Er ließ die Waffe sinken, hob sie gleich darauf wieder und richtete den Lauf auf das bärtige Gesicht des Wikingers. Aber seine Finger zitterten jetzt nicht mehr. Und er wußte, daß er nicht schießen würde. Nicht, wenn der Mann ihn nicht dazu zwang.
«Steh auf!«befahl er.»Ganz vorsichtig!«
Die vier Matrosen der POSEIDON bewegten sich hastig zur Seite, um ihm freies Schußfeld zu gewähren, und der Blick des Verrückten bohrte sich in seine Augen.
Und Morton war plötzlich gar nicht mehr sicher, ob der Wikinger wirklich verrückt war. In seinen Augen war etwas; ein Glitzern, das Morton schaudern ließ, aber es war kein Wahnsinn.
Es war…
…dasselbe, was auch er gespürt hatte. Die gleiche mörderische Wut; dieser kaum zu beherrschende, brodelnde Haß; der Wunsch, zu töten, zu verletzen, irgend etwas zu packen und zu zerschlagen, ganz egal, was oder wen…
Diesmal kostete es Morton alle Kraft, den Zorn noch einmal zurückzudrängen und sich auf seine Aufgabe zu konzentrieren. Er war für diese Männer hier verantwortlich.
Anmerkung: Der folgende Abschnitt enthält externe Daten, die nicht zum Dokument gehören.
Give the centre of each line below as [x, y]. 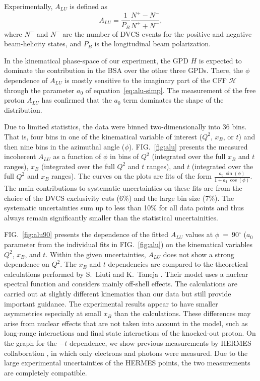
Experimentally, [28, 6]
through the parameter [39, 90]
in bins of [124, 156]
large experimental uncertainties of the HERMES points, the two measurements [127, 363]
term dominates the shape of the [173, 100]
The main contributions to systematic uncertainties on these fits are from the [123, 188]
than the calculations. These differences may [182, 313]
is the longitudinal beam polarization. [152, 44]
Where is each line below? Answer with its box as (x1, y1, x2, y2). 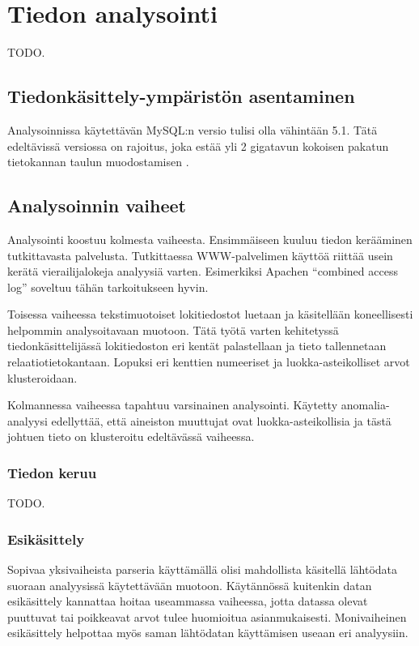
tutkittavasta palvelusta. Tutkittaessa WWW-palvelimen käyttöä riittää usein (7, 246, 393, 263)
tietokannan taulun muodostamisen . (7, 153, 189, 170)
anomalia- (341, 396, 390, 413)
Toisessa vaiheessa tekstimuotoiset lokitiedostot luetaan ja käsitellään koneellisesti (7, 306, 413, 323)
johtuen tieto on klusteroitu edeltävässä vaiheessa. (7, 428, 255, 445)
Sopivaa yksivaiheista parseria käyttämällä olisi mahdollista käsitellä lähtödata (7, 561, 398, 578)
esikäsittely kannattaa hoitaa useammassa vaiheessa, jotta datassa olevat (7, 593, 368, 610)
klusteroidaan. (7, 369, 78, 386)
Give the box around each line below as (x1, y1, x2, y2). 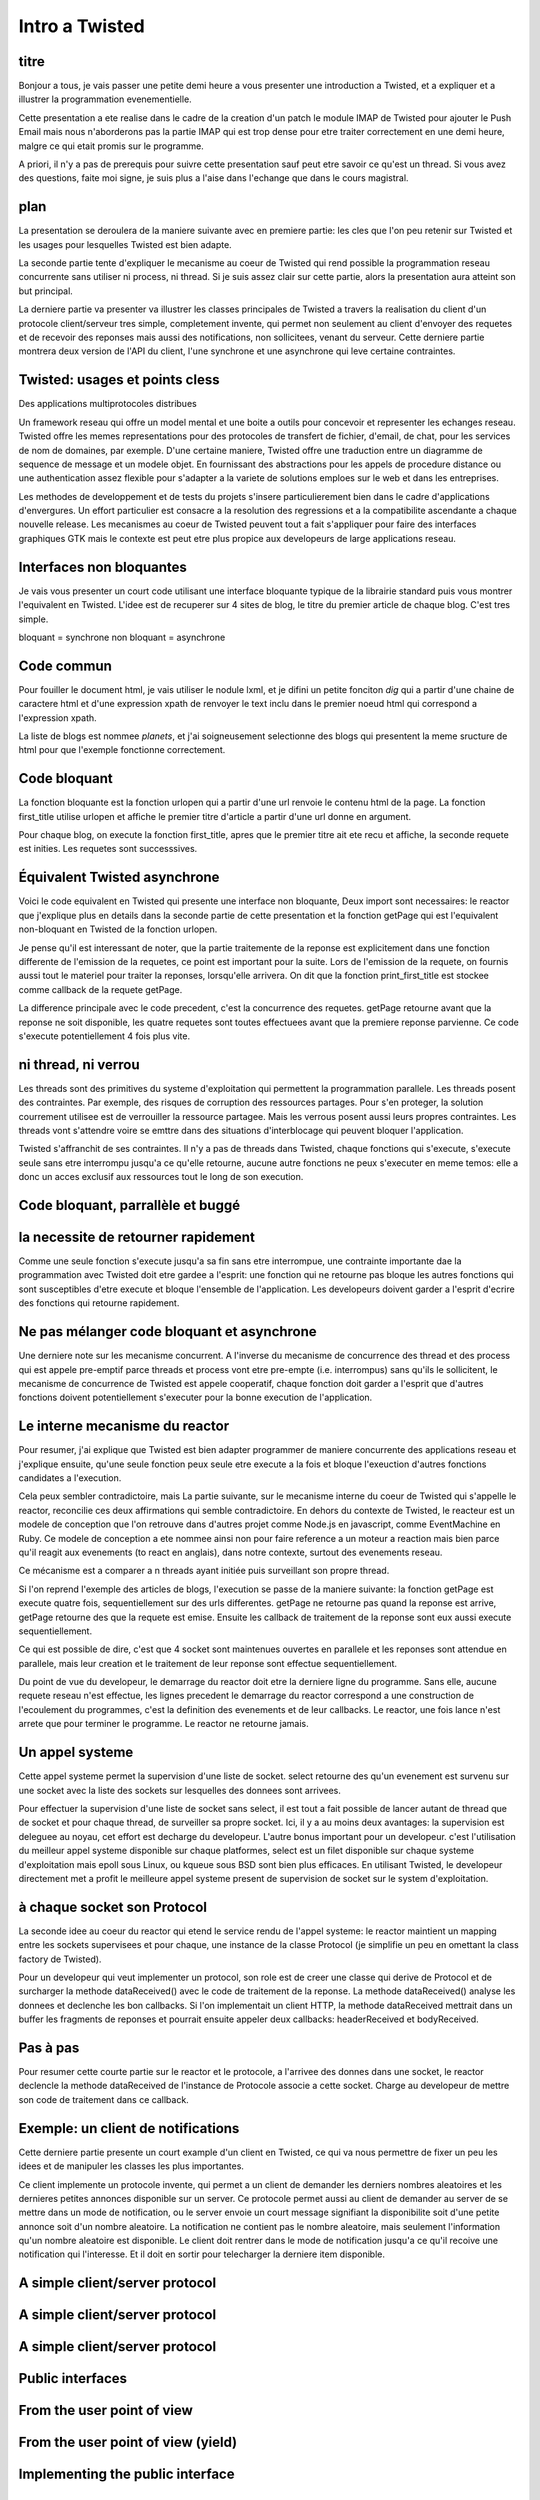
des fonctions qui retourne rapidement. (18, 1297, 180, 1309)
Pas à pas (18, 2039, 80, 2056)
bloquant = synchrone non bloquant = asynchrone (18, 631, 226, 643)
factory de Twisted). (18, 1953, 102, 1965)
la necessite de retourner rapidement (18, 1228, 255, 1245)
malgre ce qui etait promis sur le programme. (18, 140, 204, 152)
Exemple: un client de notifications (18, 2120, 240, 2137)
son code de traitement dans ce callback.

Für sie und ihre Kameraden auf der POSEIDON. Er mußte einen klaren Kopf bewahren.
«Steh auf!«befahl er noch einmal.»Langsam!«
Er war nicht sicher, ob der Mann seine Worte wirklich verstand, aber verrückt oder nicht — er schien zumindest zu wissen, was ein Gewehr war. Langsam, mit kleinen fahrigen Bewegungen stemmte er sich in die Höhe und starrte Morton an.
Morton sah das Glitzern in seinen Augen, den Bruchteil einer Sekunde lang, bevor der Wahnsinnige ihn ansprang; aber wieder waren seine Bewegungen von so phantastischer, beinahe übermenschlicher Schnelligkeit, daß Mortons Reaktion zu spät kam. Ohne auf die drohend auf ihn gerichtete Waffe zu achten, warf er sich mit weit ausgebreiteten Armen vor, riß Morton von den Füßen und begrub ihn im Sturz unter sich.